Horrible accidents can and do happen in licensed day cares. But unlicensed religious facilities are off limits to most government regulators, and when problems do arise, parents may have little recourse. Without rules, none have been broken.

Religious day cares get freedoms that are unthinkable at their secular counterparts. At some, workers don’t have to know CPR or have any child safety training. At others, they can whip and spank children. Still others, like Carlos’ day care, do not require workers to be able to see and hear the children they are paid to watch.

The religious exemption baffles child care experts. Gail Piggott with the Alabama Partnership for Children has been fighting to regulate religious day cares for years.

“This isn’t about religion and people’s faith,” she said. “It’s about common sense and protecting children.”

Many faith-based day cares choose to be licensed, following the same standards as secular facilities. But day cares have a financial incentive to seek the religious exemption: Less regulation means lower costs because they can hire fewer workers, offer little or no staff training, and rarely face the upgrades that government inspectors require.

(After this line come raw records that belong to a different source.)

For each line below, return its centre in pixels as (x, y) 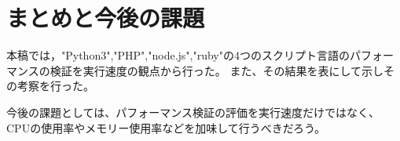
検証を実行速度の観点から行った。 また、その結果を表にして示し (217, 70)
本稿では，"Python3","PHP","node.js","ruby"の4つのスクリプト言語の (178, 55)
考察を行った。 (55, 86)
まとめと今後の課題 (106, 18)
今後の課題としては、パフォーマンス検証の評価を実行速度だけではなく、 (193, 112)
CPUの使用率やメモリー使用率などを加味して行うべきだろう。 (166, 127)
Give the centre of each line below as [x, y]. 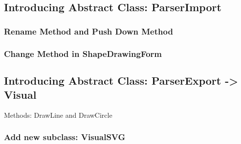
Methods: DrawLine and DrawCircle [58, 115]
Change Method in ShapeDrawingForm [83, 53]
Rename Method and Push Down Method [88, 31]
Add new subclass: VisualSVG [65, 136]
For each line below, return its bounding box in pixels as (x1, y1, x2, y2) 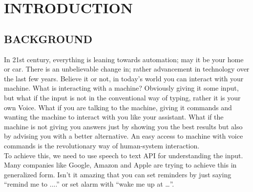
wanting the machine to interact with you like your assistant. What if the (4, 112, 224, 122)
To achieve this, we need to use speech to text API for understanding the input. (4, 150, 243, 160)
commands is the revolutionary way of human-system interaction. (4, 140, 200, 150)
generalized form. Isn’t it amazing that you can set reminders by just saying (4, 169, 232, 179)
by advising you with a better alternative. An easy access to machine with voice (4, 131, 243, 141)
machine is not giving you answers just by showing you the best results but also (4, 121, 243, 131)
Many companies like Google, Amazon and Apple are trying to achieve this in (4, 160, 237, 170)
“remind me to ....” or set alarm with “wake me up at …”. (4, 179, 174, 189)
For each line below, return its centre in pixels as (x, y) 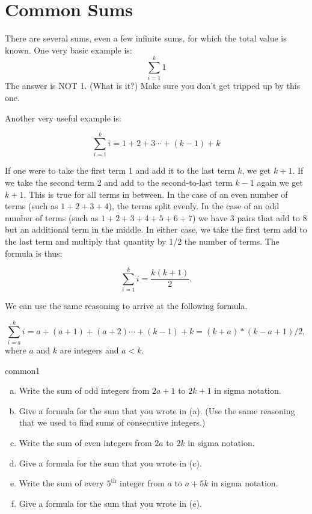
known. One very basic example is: (69, 50)
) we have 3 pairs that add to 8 (249, 217)
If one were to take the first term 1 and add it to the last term (120, 170)
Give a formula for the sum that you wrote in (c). (110, 463)
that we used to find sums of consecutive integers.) (112, 422)
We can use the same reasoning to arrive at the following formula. (126, 306)
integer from (142, 483)
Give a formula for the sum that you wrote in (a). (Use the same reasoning (157, 410)
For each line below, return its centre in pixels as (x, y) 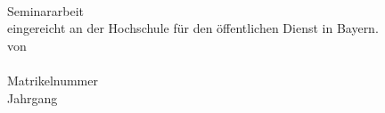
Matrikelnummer (53, 80)
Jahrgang (33, 97)
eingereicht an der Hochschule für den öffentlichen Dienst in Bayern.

Often, Reveal found, religious day cares cater to low-income parents who are desperate to save money and trust any institution associated with the church.

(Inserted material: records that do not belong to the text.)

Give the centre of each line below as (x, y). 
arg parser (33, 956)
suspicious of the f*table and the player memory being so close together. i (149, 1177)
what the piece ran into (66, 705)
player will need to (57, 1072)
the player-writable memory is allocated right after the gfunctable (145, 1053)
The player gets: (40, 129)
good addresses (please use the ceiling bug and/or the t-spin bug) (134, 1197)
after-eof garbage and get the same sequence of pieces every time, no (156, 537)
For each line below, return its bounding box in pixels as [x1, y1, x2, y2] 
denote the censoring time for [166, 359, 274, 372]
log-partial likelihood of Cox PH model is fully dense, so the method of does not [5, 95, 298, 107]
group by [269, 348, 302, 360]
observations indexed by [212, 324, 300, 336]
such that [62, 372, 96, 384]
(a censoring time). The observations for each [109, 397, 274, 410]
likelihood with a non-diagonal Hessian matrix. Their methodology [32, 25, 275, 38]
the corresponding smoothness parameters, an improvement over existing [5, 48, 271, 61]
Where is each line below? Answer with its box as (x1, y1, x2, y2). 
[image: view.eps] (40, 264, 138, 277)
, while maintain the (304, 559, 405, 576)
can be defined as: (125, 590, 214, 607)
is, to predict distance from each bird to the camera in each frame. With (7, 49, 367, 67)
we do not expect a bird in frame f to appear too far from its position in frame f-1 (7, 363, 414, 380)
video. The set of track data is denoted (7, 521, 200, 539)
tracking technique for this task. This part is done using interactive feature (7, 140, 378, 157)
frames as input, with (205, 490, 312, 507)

But freedom from government regulation does not stop thousands of religious day cares from collecting millions of dollars a year in government funding to care for poor children. In the states with the broadest exemptions, these day cares amassed almost $323 million in government child care subsidies from 2011 to 2014, according to available data from five states.

Limited oversight means problems are hard to track. But in the available records, Reveal found that freedom from regulation can come at a high price for children.

Babies at religious day cares in Indiana languished in dirty diapers for so long that their bottoms became blistered and bloodied, and children wandered alone onto busy highways. Parents detailed these and other problems in 1,800 complaints filed with the state between 2007 and 2014. But in one-third of these cases, child care regulators informed parents that their concerns fell outside the state’s legal purview. “Supervision,” they wrote again and again, “is not required in a ministry.”

Investigations from Missouri’s child care licensing division show children there were put in dangerous situations dozens of times from 2010 to 2014. Understaffing was a common theme. At one religious day care, a pair of 3-year-olds escaped from the day care and later were found in the rain by police; at another, workers said toddlers were drugged with Benadryl to knock them out for naps and keep them quiet. One 5-year-old boy was forgotten in a van, where he could have suffocated, and told investigators: “No windows open. No air. I got sweaty.” Records show that many of these dangers sparked little more than a slap on the wrist from the state, such as a requirement that the facilities update their parent handbook.

Children in Alabama faith-based day cares were so poorly supervised that one disabled girl was left to soak in her own vomit until her mother arrived and another 6-year-old was trampled so hard by an older classmate that he developed a brain injury and had three teeth knocked loose, according to parent complaints filed with the state’s two largest counties since 2010. The Alabama Department of Human Resources, the agency that licenses secular day cares, had no power to investigate, let alone shut down any of these religious day cares for shoddy care. Local law enforcement agencies and health departments can investigate problems, but many of the issues parents complained about broke no rules.

***

As soon as Juan Cardenas heard his son was missing, he jumped into his car, his mind racing. When he finally slowed down, he started praying. “God, whatever happens, he’s in your hands,” he remembers thinking.

Juan Cardenas relied on word-of-mouth when he chose to place his son, Carlos, in a religious day care in Indianapolis. “I thought they were going to do a good job because they served God,” he said.